La société Intrabus a soulevé une exception d'incompétence au profit du Tribunal de commerce de Paris. Par jugement contradictoirement du 9 décembre 2014, le Tribunal de commerce de Bobigny a :
- reçu la société Aigle azur en son assignation,
- reçu la société Intrabus en sa demande d'incompétence du Tribunal de commerce de Bobigny,
- dit cette exception d'incompétence fondée et y a fait droit,
- renvoyé l'affaire devant le Tribunal de commerce de Paris,
- dit que l'entier dossier sera transmis à Monsieur le greffier du Tribunal de commerce de Paris à l'expiration du délai de contredit légal,
- laissé à chacune des parties la charge de ses frais et a débouté la société Intrabus de sa demande au titre de l'article 700 du Code de procédure civile,
- condamné la société Aigle azur aux dépens.

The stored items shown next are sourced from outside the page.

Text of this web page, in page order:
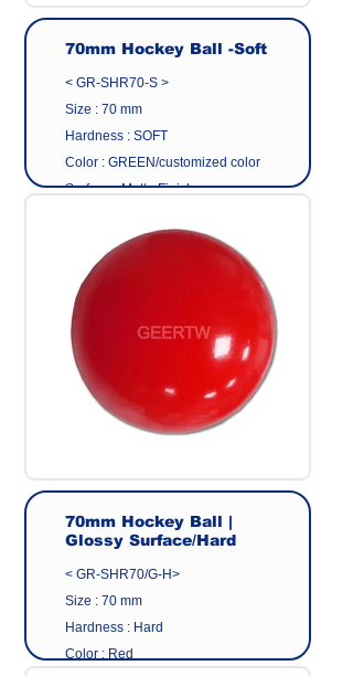
70mm Hockey Ball -Soft
< GR-SHR70-S >
Size : 70 mm
Hardness : SOFT
Color : GREEN/customized color
Surface : Matte Finish
Origin : Made in Taiwan
Manufacturer : GEER CO.,LTD
70mm Hockey Ball |
Glossy Surface/Hard
< GR-SHR70/G-H>
Size : 70 mm
Hardness : Hard
Color : Red

La SAS Aigle azur Transports aériens a formé contredit le 23 décembre 2014.
MOTIFS DU CONTREDIT:
Dans son contredit, la société Aigle azur demande à la cour de:
- dire et juger que c'est à tort que les premiers juges se sont refusés à faire application des règles de compétence ordinaire,
- dire et juger que le Tribunal de commerce de Bobigny est bien fondé à connaître d'une action à l'initiative de la société Aigle azur relative à l'exécution par les parties de leurs obligations contractuelles,
- renvoyer l'affaire devant le Tribunal de commerce de Bobigny,
- condamner la société Intrabus à lui payer 3 000 euro au titre des dispositions de l'article 700 du Code de procédure civile, ainsi que les dépens.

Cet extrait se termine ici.